Everything in the listing must be repeated exactly, apart from the images.

- - -

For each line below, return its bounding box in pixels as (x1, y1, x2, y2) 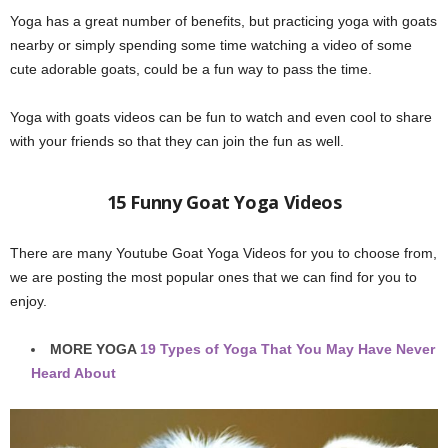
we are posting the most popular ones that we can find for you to (10, 268, 417, 285)
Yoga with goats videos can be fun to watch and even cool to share (10, 108, 432, 125)
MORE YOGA (50, 340, 140, 357)
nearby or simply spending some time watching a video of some (10, 36, 412, 53)
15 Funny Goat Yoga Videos (106, 189, 342, 214)
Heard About (31, 364, 116, 381)
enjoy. (10, 292, 47, 309)
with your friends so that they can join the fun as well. (10, 132, 344, 149)
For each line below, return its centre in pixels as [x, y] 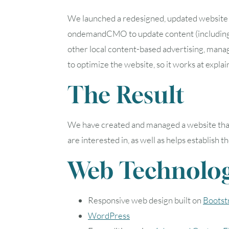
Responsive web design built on [145, 200]
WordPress [109, 215]
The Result [126, 94]
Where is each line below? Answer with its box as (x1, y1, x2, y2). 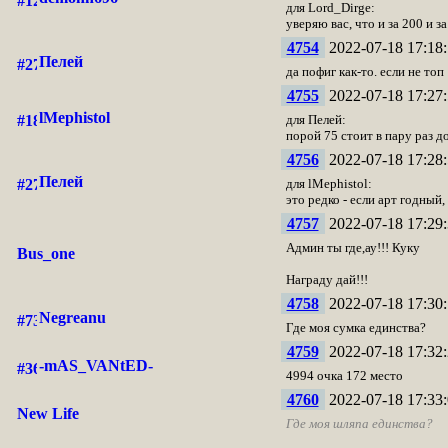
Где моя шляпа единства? (285, 416, 433, 431)
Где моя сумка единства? (285, 320, 426, 335)
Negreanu (38, 309, 106, 326)
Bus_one (16, 245, 75, 262)
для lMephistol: (285, 176, 372, 191)
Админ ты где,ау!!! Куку (285, 240, 420, 255)
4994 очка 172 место (285, 368, 403, 383)
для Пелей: (285, 112, 346, 127)

- - -

Output:
For each line below, return its bounding box in pixels as (x1, y1, x2, y2) 
we are posting the most popular ones that we can find for you to (10, 268, 417, 285)
Yoga with goats videos can be fun to watch and even cool to share (10, 108, 432, 125)
MORE YOGA (50, 340, 140, 357)
nearby or simply spending some time watching a video of some (10, 36, 412, 53)
15 Funny Goat Yoga Videos (106, 189, 342, 214)
Heard About (31, 364, 116, 381)
enjoy. (10, 292, 47, 309)
with your friends so that they can join the fun as well. (10, 132, 344, 149)
For each line below, return its centre in pixels as [x, y] 
Responsive web design built on [145, 200]
WordPress [109, 215]
The Result [126, 94]
Where is each line below? Answer with its box as (x1, y1, x2, y2). 
Где моя шляпа единства? (285, 416, 433, 431)
Где моя сумка единства? (285, 320, 426, 335)
Negreanu (38, 309, 106, 326)
Bus_one (16, 245, 75, 262)
для lMephistol: (285, 176, 372, 191)
Админ ты где,ау!!! Куку (285, 240, 420, 255)
4994 очка 172 место (285, 368, 403, 383)
для Пелей: (285, 112, 346, 127)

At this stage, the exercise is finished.